On this note, Grassi promises: “Over the season, we will continue to disentangle the onion, and there are a few twists and surprises in history, but we are really delighted to explore this new world in which Oliver finds himself, and is clearly not happy to be there when we see it.”
Curiously, these two sons of major history are only scratching the tip of the iceberg during the premiere of season 2.. The public is also presented to two new characters, the mysterious resident of Brian Altemus, Dr. Charlie Porter, and John Stewart’s cynical doctor, Dr Anthony Thorne, which no one seems very well with the Dr. Wolf.
The two are sure to make things happen during the second season, in particular Dr. Porter, who is the first resident to join the Oliver team, just as he was finally starting to develop a relationship with his interns. Charlie’s reasons are still a little clear, and the way he strives with Oliver certainly raises some questions, but he reveals at the end of the episode he specifically asked to be assigned to the Wolf team. Not yet to say if it is a sign of good will or an indication of something harmful in play.

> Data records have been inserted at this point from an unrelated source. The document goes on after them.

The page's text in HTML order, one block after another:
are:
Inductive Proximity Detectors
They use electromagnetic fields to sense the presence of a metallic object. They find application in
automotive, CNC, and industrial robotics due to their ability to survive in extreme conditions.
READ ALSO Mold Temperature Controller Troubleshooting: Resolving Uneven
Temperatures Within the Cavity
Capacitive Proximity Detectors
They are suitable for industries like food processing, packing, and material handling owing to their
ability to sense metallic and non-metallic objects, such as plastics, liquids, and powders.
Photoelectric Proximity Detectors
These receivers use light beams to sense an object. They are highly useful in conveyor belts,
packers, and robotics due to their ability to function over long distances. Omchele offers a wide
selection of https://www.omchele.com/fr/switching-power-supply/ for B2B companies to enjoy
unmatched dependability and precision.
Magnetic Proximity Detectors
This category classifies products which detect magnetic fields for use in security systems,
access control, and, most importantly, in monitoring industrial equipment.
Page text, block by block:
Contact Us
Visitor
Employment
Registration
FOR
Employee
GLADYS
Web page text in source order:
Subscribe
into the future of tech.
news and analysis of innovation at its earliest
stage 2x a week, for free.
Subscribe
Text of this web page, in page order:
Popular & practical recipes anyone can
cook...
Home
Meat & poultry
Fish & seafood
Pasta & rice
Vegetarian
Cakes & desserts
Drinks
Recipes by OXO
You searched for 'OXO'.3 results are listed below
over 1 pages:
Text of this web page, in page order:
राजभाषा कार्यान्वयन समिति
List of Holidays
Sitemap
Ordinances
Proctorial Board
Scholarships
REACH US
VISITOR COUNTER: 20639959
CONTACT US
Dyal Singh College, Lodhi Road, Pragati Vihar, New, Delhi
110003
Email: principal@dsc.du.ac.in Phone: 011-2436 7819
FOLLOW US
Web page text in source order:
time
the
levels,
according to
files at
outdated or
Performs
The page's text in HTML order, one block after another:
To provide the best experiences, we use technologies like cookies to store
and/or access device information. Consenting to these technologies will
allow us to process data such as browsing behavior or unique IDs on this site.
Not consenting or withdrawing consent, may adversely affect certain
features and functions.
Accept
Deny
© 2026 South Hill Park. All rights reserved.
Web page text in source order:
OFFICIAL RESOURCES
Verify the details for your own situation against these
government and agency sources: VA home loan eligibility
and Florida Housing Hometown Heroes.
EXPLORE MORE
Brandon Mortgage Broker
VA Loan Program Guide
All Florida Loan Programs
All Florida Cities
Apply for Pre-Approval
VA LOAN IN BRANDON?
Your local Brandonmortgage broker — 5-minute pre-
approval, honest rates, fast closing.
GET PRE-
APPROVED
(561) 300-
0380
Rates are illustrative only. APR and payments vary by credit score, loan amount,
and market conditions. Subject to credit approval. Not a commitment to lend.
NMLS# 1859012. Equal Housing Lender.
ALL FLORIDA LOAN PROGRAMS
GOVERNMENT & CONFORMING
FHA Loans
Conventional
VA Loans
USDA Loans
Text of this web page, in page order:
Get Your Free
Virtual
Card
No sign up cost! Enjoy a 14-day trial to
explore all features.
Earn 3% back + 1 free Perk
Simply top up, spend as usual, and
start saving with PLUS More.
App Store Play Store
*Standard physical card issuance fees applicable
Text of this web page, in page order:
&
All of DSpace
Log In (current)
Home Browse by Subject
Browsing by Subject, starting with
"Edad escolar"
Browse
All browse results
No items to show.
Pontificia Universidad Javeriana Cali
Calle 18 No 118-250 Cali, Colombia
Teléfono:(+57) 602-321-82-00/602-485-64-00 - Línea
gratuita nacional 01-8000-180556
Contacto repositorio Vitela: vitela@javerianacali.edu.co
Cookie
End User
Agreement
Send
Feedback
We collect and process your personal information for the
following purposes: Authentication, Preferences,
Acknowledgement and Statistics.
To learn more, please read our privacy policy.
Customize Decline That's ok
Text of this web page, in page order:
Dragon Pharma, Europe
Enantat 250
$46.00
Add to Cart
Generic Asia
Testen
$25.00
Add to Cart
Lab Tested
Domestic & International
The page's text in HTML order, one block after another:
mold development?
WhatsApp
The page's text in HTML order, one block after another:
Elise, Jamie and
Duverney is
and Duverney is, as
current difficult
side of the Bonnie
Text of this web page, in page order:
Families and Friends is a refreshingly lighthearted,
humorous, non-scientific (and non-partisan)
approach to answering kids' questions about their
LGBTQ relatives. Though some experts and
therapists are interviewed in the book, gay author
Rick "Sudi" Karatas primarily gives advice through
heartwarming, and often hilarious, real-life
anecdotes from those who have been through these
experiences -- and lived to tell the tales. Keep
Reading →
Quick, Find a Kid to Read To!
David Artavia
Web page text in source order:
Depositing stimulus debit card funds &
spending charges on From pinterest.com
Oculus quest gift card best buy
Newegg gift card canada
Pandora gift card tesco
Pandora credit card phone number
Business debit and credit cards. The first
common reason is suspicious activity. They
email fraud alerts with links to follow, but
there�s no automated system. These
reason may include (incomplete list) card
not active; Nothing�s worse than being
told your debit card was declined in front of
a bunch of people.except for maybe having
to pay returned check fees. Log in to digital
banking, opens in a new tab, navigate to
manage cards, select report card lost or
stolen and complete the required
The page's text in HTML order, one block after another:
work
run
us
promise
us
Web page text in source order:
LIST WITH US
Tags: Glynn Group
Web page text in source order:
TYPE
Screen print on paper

“I do not think that Oliver is used to meeting other people who are so confident in their point of view on things,” said Quinto. “I think that Oliver sees in Charlie something he does not like. Maybe it is because it is something that people might think of Oliver. But, there seems to be something slightly about Charlie … And then I think we are going to know more about it as the season takes place.”
As for Oliver and Anthony, who have probably been colleagues for some time since Dr. Thorne has been a doctor of mid-carrier (even if we have just been presented to him), Grassi says that a large part of the tension of their relationship will revolve around their different philosophies on a secular medical issue: “Do we do a little for many, or a lot?”
We cannot forget Dr. Nichols (Teddy Sears) either, who is apparently on the outings with Oliver always after bailout their appointment for dinner with his father, although there are lights of a potential delight in the first, especially after Josh defends Oliver when the father of the boxer threatens to get his hands on him.
“These are two very complicated, the good.” I don’t want to spoil too much, but the only thing I will say is that and something that will be very clear in narration and stage work, and although these two continue to have friction, because neurologists and neurosurgeons tend to have in hospitals, there is a lot of respect and admiration.
There is no doubt that the first of season 2 created a lot of scenarios to dive. Fortunately, Brilliant spirit At 22 episodes this season to stick the landing, against 13 in season 1.
As for what to expect from the extended season, Grassi says: “I think that allows us to know the patients a little longer. We do a little more serialized scenarios with our patients, as well as our big case of the week.”
Brilliant spirit is broadcast on Monday at 10 p.m. He / PT on NBC.